On the Optimization of an Adaptive State Estimation of Dynamic Systems in the Presence of Time-varying Outliers
Volume 13, Issue 1 (2002), pp. 89–104
Pub. online: 1 January 2002
Type: Research Article
Received
1 June 2001
1 June 2001
Published
1 January 2002
1 January 2002
Abstract
The problem of recursive estimation of a state of dynamic systems in the presence of time-varying outliers in observations to be processed has been considered. A learning phase used in the state estimation is investigated, assuming that the observations of a noisy output signal and that of a training one are given. A technique based on robust filtering by means of a bank of parallel Kalman filters and on the procedure of optimization of the state estimation itself is used, choosing, at each time moment, a current estimate, that ensures a minimal absolute deviation from the current value of the teaching signal.
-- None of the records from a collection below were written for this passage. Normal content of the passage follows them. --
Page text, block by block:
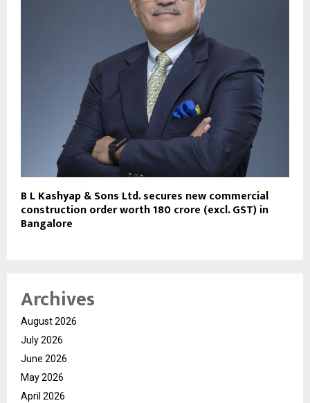
B L Kashyap & Sons Ltd. secures new commercial
construction order worth ₹180 crore (excl. GST) in
Bangalore
Archives
August 2026
July 2026
June 2026
May 2026
April 2026
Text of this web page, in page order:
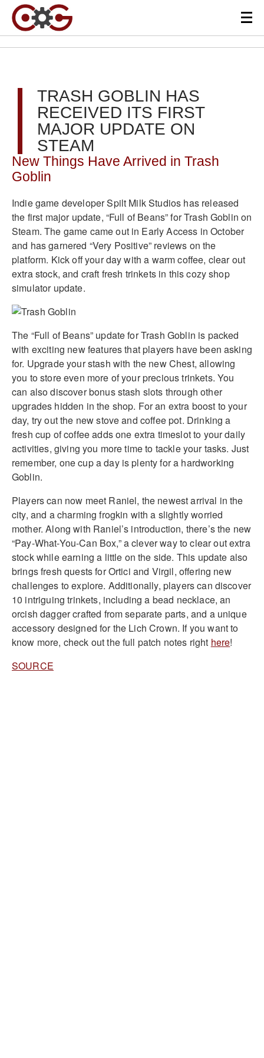
TRASH GOBLIN HAS
RECEIVED ITS FIRST
MAJOR UPDATE ON
STEAM
New Things Have Arrived in Trash
Goblin
Indie game developer Spilt Milk Studios has released
the first major update, “Full of Beans” for Trash Goblin on
Steam. The game came out in Early Access in October
and has garnered “Very Positive” reviews on the
platform. Kick off your day with a warm coffee, clear out
extra stock, and craft fresh trinkets in this cozy shop
simulator update.
The “Full of Beans” update for Trash Goblin is packed
with exciting new features that players have been asking
for. Upgrade your stash with the new Chest, allowing
you to store even more of your precious trinkets. You
can also discover bonus stash slots through other
upgrades hidden in the shop. For an extra boost to your
day, try out the new stove and coffee pot. Drinking a
fresh cup of coffee adds one extra timeslot to your daily
activities, giving you more time to tackle your tasks. Just
remember, one cup a day is plenty for a hardworking
Goblin.
Players can now meet Raniel, the newest arrival in the
city, and a charming frogkin with a slightly worried
mother. Along with Raniel’s introduction, there’s the new
“Pay-What-You-Can Box,” a clever way to clear out extra
stock while earning a little on the side. This update also
brings fresh quests for Ortici and Virgil, offering new
challenges to explore. Additionally, players can discover
10 intriguing trinkets, including a bead necklace, an
orcish dagger crafted from separate parts, and a unique
accessory designed for the Lich Crown. If you want to
know more, check out the full patch notes right here!
SOURCE
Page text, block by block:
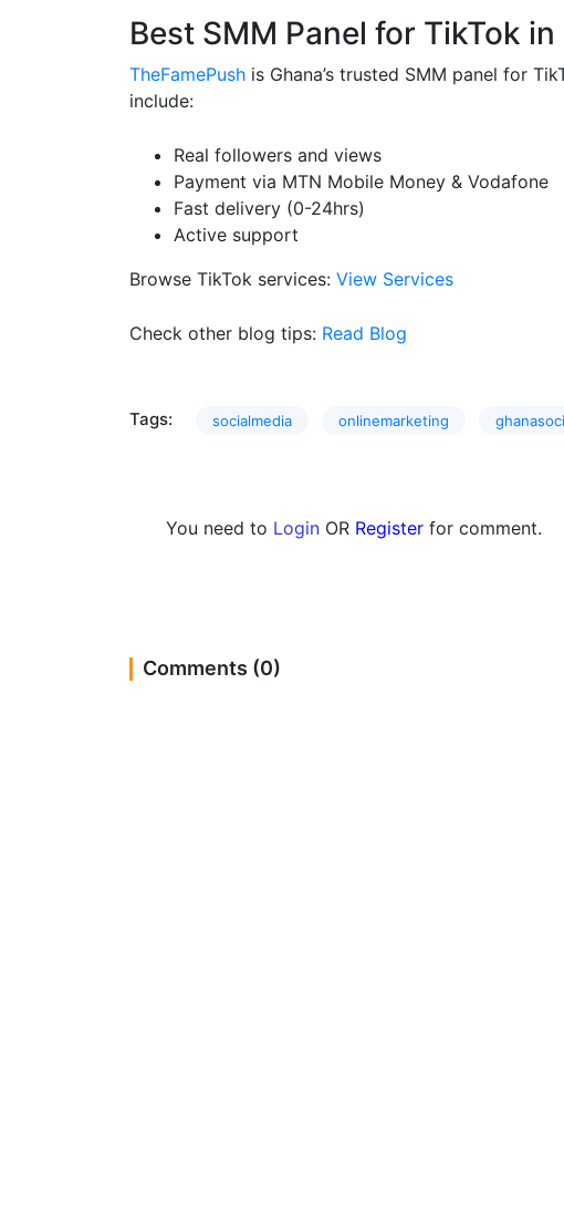
Best SMM Panel for TikTok
TheFamePush is Ghana’s trusted SMM panel for
include:
Real followers and views
Payment via MTN Mobile Money & Vodafone
Fast delivery (0-24hrs)
Active support
Browse TikTok services: View Services
Check other blog tips: Read Blog
Tags: socialmedia onlinemarketing
You need to Login OR Register for comment.
Comments (0)

An approach, based on the relation between the mean squared deviation of state estimates from the true state and innovation sequence variance as well as on the fact that both variables achieve their minimum for the same filter from the respective Kalman filter bank, is proposed here for a working phase, where a training signal will be absent. The recursive technique based on an adaptive state estimation with optimization procedure is worked out. The results of numerical simulation of the linear discrete-time invariant (LTI) system (56) by computer using a bank, consisting of Kalman filters are given (Figs. 1–5).